→ What is being asked:
Reprint each record exactly. Pictures are not reprinted.

→ The input:
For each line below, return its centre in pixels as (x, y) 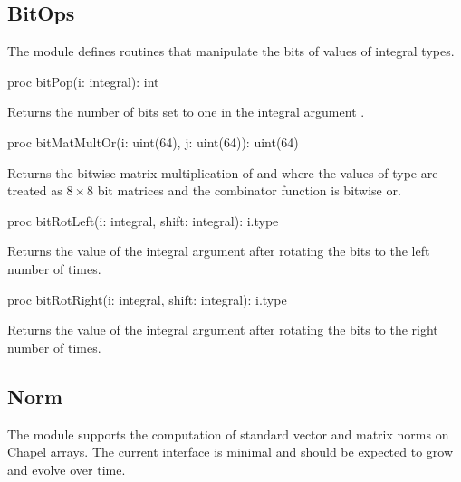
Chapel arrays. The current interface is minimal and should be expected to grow (230, 452)
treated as (35, 190)
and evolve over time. (67, 469)
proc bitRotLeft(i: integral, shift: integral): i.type (143, 220)
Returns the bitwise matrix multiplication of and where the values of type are (223, 172)
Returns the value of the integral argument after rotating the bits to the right (223, 330)
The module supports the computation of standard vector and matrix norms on (228, 434)
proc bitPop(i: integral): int (83, 81)
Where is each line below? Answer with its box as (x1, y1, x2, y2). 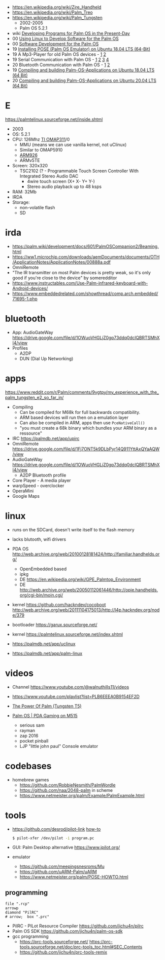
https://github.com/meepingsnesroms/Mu (19, 863, 105, 870)
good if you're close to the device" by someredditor (12, 275, 117, 281)
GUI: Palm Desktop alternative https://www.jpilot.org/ (12, 845, 120, 850)
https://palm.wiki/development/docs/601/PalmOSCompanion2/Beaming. (12, 243, 159, 249)
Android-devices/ (12, 285, 48, 291)
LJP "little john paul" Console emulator (19, 743, 99, 749)
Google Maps (12, 493, 40, 499)
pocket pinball (19, 738, 49, 744)
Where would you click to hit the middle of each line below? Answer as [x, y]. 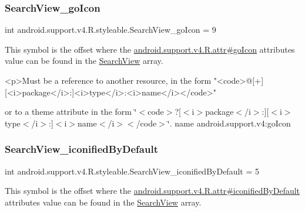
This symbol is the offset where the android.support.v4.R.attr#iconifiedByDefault [152, 191]
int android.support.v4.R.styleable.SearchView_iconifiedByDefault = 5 [132, 171]
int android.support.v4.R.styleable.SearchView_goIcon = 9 [110, 30]
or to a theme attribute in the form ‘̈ [71, 112]
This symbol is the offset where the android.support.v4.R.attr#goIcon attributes [150, 49]
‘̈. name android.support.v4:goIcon [229, 123]
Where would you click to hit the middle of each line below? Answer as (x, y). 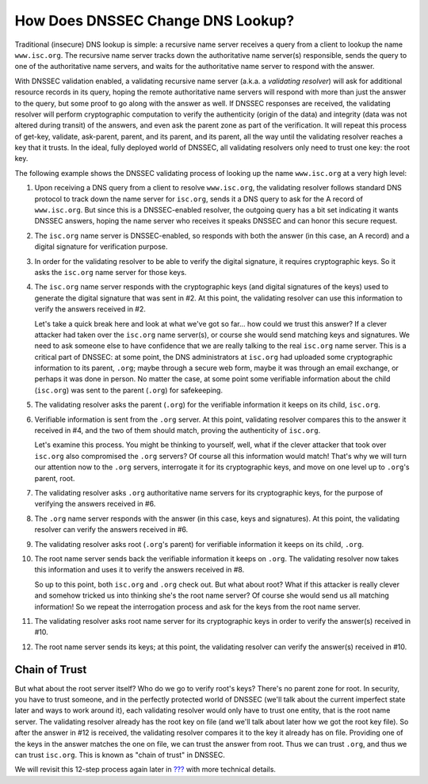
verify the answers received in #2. (90, 309)
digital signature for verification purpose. (101, 247)
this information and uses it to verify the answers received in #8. (139, 570)
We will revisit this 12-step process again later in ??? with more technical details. (145, 770)
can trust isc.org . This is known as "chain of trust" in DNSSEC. (120, 755)
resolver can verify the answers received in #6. (111, 530)
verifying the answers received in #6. (95, 504)
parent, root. (55, 478)
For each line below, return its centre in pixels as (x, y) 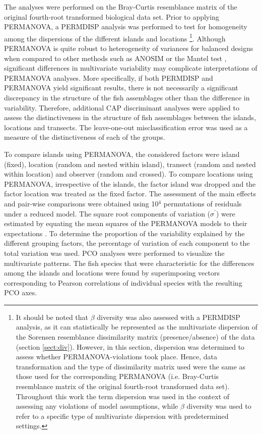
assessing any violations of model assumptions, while (97, 406)
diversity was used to (219, 406)
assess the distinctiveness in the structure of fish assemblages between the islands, (130, 117)
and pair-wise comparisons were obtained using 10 (81, 203)
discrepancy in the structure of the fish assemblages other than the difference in (127, 97)
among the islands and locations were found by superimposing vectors (112, 273)
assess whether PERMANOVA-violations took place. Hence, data (117, 357)
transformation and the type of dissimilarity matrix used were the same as (131, 366)
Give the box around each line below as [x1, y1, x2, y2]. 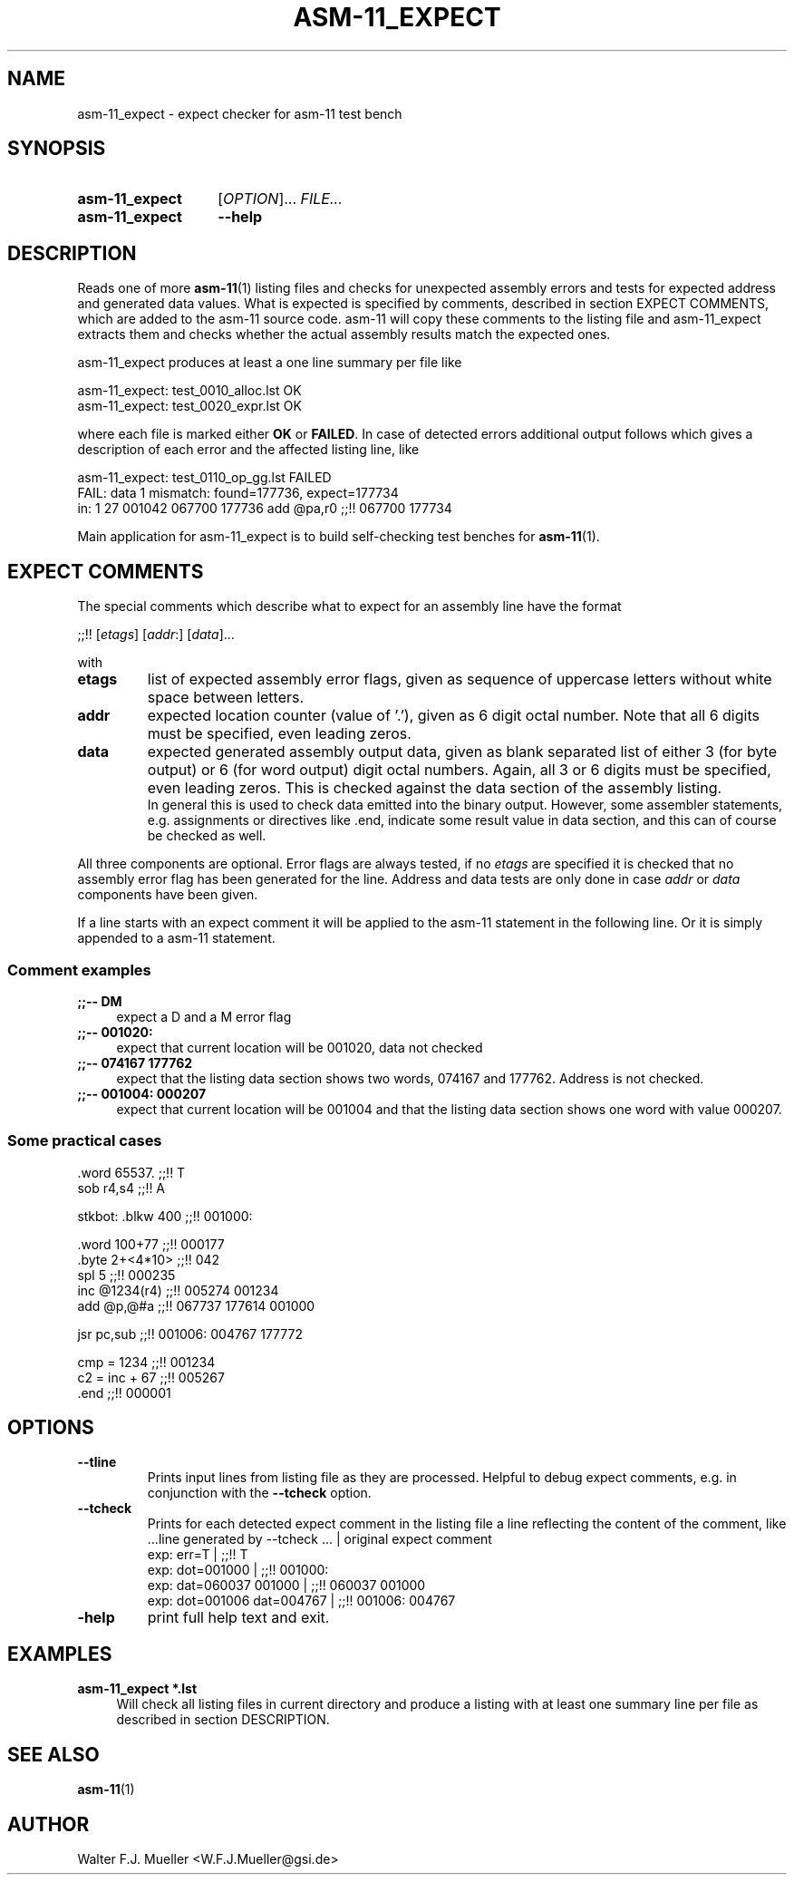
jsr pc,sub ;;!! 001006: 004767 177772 [77, 1325, 303, 1342]
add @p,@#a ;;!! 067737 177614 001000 [77, 1297, 315, 1314]
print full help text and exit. [147, 1608, 330, 1627]
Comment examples [7, 960, 151, 979]
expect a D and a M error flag [116, 1008, 292, 1024]
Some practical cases [7, 1131, 162, 1150]
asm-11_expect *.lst [77, 1681, 198, 1697]
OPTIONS [7, 1416, 94, 1440]
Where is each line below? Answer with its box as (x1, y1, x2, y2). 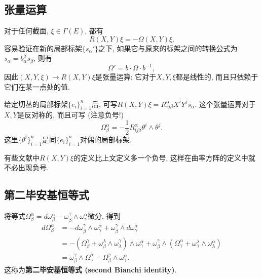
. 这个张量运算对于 (195, 98, 256, 109)
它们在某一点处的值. (4, 81, 70, 92)
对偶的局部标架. (80, 134, 132, 144)
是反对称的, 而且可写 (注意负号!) (17, 109, 124, 120)
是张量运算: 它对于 (95, 71, 157, 82)
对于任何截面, (4, 25, 49, 36)
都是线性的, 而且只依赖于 (175, 71, 258, 82)
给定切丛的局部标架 (4, 98, 68, 109)
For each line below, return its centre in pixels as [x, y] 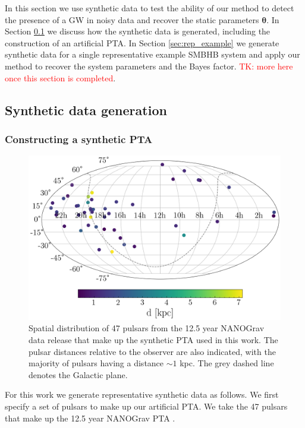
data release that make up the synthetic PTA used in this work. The [153, 339]
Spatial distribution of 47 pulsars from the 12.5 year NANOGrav [147, 328]
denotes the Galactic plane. [78, 374]
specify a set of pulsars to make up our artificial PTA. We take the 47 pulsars [146, 406]
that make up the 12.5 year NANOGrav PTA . [90, 418]
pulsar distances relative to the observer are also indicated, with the [152, 351]
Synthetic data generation [86, 110]
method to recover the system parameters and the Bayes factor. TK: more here [149, 66]
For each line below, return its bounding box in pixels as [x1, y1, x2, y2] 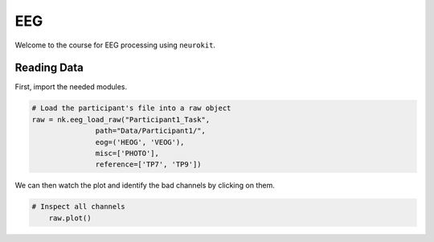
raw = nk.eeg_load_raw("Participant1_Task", [31, 115, 211, 124]
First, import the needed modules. [14, 82, 128, 92]
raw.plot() [48, 213, 92, 223]
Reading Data [14, 61, 84, 75]
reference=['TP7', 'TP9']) [95, 160, 202, 169]
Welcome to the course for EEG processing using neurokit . [14, 40, 216, 50]
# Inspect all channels [31, 202, 126, 211]
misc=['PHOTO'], [95, 149, 160, 158]
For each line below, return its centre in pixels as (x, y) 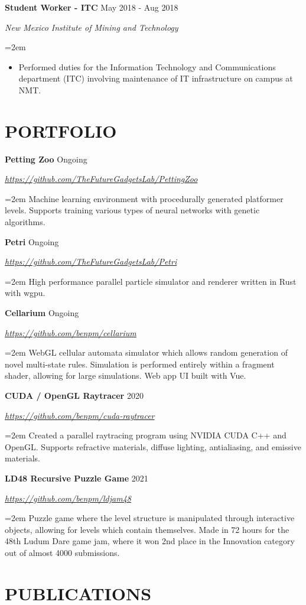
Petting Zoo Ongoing (46, 159)
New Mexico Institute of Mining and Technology (92, 27)
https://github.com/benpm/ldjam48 (68, 498)
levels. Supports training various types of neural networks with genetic (132, 210)
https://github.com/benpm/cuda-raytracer (80, 415)
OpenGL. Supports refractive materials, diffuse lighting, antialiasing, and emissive (153, 446)
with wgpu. (25, 293)
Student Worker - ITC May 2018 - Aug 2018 (92, 7)
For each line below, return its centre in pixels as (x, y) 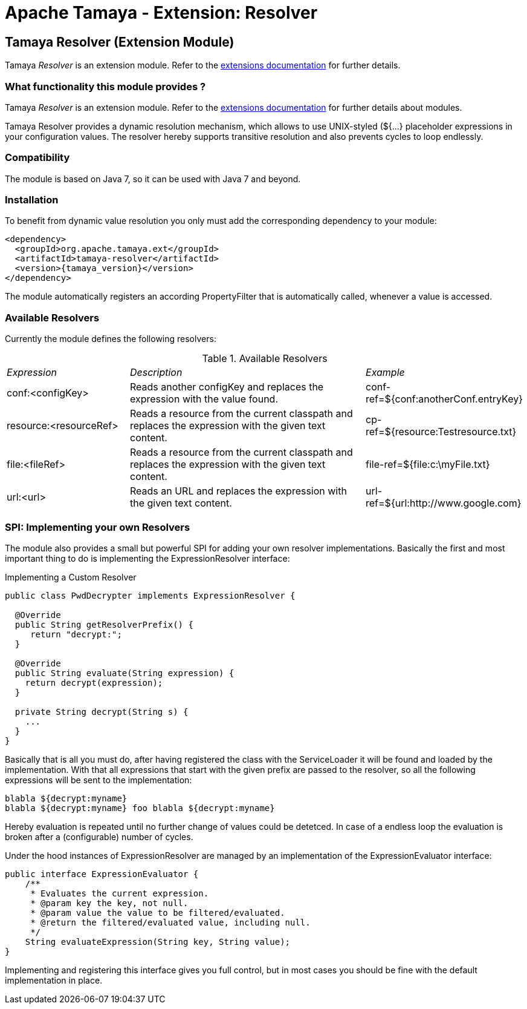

→ Finished task:
For each line below, return its centre in pixels as (x, y) 
Chapel arrays. The current interface is minimal and should be expected to grow (230, 452)
treated as (35, 190)
and evolve over time. (67, 469)
proc bitRotLeft(i: integral, shift: integral): i.type (143, 220)
Returns the bitwise matrix multiplication of and where the values of type are (223, 172)
Returns the value of the integral argument after rotating the bits to the right (223, 330)
The module supports the computation of standard vector and matrix norms on (228, 434)
proc bitPop(i: integral): int (83, 81)
Where is each line below? Answer with its box as (x1, y1, x2, y2). 
https://github.com/meepingsnesroms/Mu (19, 863, 105, 870)
good if you're close to the device" by someredditor (12, 275, 117, 281)
GUI: Palm Desktop alternative https://www.jpilot.org/ (12, 845, 120, 850)
https://palm.wiki/development/docs/601/PalmOSCompanion2/Beaming. (12, 243, 159, 249)
Android-devices/ (12, 285, 48, 291)
LJP "little john paul" Console emulator (19, 743, 99, 749)
Google Maps (12, 493, 40, 499)
pocket pinball (19, 738, 49, 744)
Where would you click to hit the middle of each line below? Answer as [x, y]. 
This symbol is the offset where the android.support.v4.R.attr#iconifiedByDefault [152, 191]
int android.support.v4.R.styleable.SearchView_iconifiedByDefault = 5 [132, 171]
int android.support.v4.R.styleable.SearchView_goIcon = 9 [110, 30]
or to a theme attribute in the form ‘̈ [71, 112]
This symbol is the offset where the android.support.v4.R.attr#goIcon attributes [150, 49]
‘̈. name android.support.v4:goIcon [229, 123]
Where would you click to hit the middle of each line below? Answer as (x, y). 
verify the answers received in #2. (90, 309)
digital signature for verification purpose. (101, 247)
this information and uses it to verify the answers received in #8. (139, 570)
We will revisit this 12-step process again later in ??? with more technical details. (145, 770)
can trust isc.org . This is known as "chain of trust" in DNSSEC. (120, 755)
resolver can verify the answers received in #6. (111, 530)
verifying the answers received in #6. (95, 504)
parent, root. (55, 478)
For each line below, return its centre in pixels as (x, y) 
assessing any violations of model assumptions, while (97, 406)
diversity was used to (219, 406)
assess the distinctiveness in the structure of fish assemblages between the islands, (130, 117)
and pair-wise comparisons were obtained using 10 (81, 203)
discrepancy in the structure of the fish assemblages other than the difference in (127, 97)
among the islands and locations were found by superimposing vectors (112, 273)
assess whether PERMANOVA-violations took place. Hence, data (117, 357)
transformation and the type of dissimilarity matrix used were the same as (131, 366)
Give the box around each line below as [x1, y1, x2, y2]. 
jsr pc,sub ;;!! 001006: 004767 177772 [77, 1325, 303, 1342]
add @p,@#a ;;!! 067737 177614 001000 [77, 1297, 315, 1314]
print full help text and exit. [147, 1608, 330, 1627]
Comment examples [7, 960, 151, 979]
expect a D and a M error flag [116, 1008, 292, 1024]
Some practical cases [7, 1131, 162, 1150]
asm-11_expect *.lst [77, 1681, 198, 1697]
OPTIONS [7, 1416, 94, 1440]
Where is each line below? Answer with its box as (x1, y1, x2, y2). 
. 这个张量运算对于 (195, 98, 256, 109)
它们在某一点处的值. (4, 81, 70, 92)
对偶的局部标架. (80, 134, 132, 144)
是反对称的, 而且可写 (注意负号!) (17, 109, 124, 120)
是张量运算: 它对于 (95, 71, 157, 82)
对于任何截面, (4, 25, 49, 36)
都是线性的, 而且只依赖于 (175, 71, 258, 82)
给定切丛的局部标架 (4, 98, 68, 109)
For each line below, return its centre in pixels as [x, y] 
data release that make up the synthetic PTA used in this work. The [153, 339]
Spatial distribution of 47 pulsars from the 12.5 year NANOGrav [147, 328]
denotes the Galactic plane. [78, 374]
specify a set of pulsars to make up our artificial PTA. We take the 47 pulsars [146, 406]
that make up the 12.5 year NANOGrav PTA . [90, 418]
pulsar distances relative to the observer are also indicated, with the [152, 351]
Synthetic data generation [86, 110]
method to recover the system parameters and the Bayes factor. TK: more here [149, 66]
For each line below, return its bounding box in pixels as [x1, y1, x2, y2] 
raw = nk.eeg_load_raw("Participant1_Task", [31, 115, 211, 124]
First, import the needed modules. [14, 82, 128, 92]
raw.plot() [48, 213, 92, 223]
Reading Data [14, 61, 84, 75]
reference=['TP7', 'TP9']) [95, 160, 202, 169]
Welcome to the course for EEG processing using neurokit . [14, 40, 216, 50]
# Inspect all channels [31, 202, 126, 211]
misc=['PHOTO'], [95, 149, 160, 158]
For each line below, return its centre in pixels as (x, y) 
Petting Zoo Ongoing (46, 159)
New Mexico Institute of Mining and Technology (92, 27)
https://github.com/benpm/ldjam48 (68, 498)
levels. Supports training various types of neural networks with genetic (132, 210)
https://github.com/benpm/cuda-raytracer (80, 415)
OpenGL. Supports refractive materials, diffuse lighting, antialiasing, and emissive (153, 446)
with wgpu. (25, 293)
Student Worker - ITC May 2018 - Aug 2018 (92, 7)
For each line below, return its centre in pixels as (x, y) 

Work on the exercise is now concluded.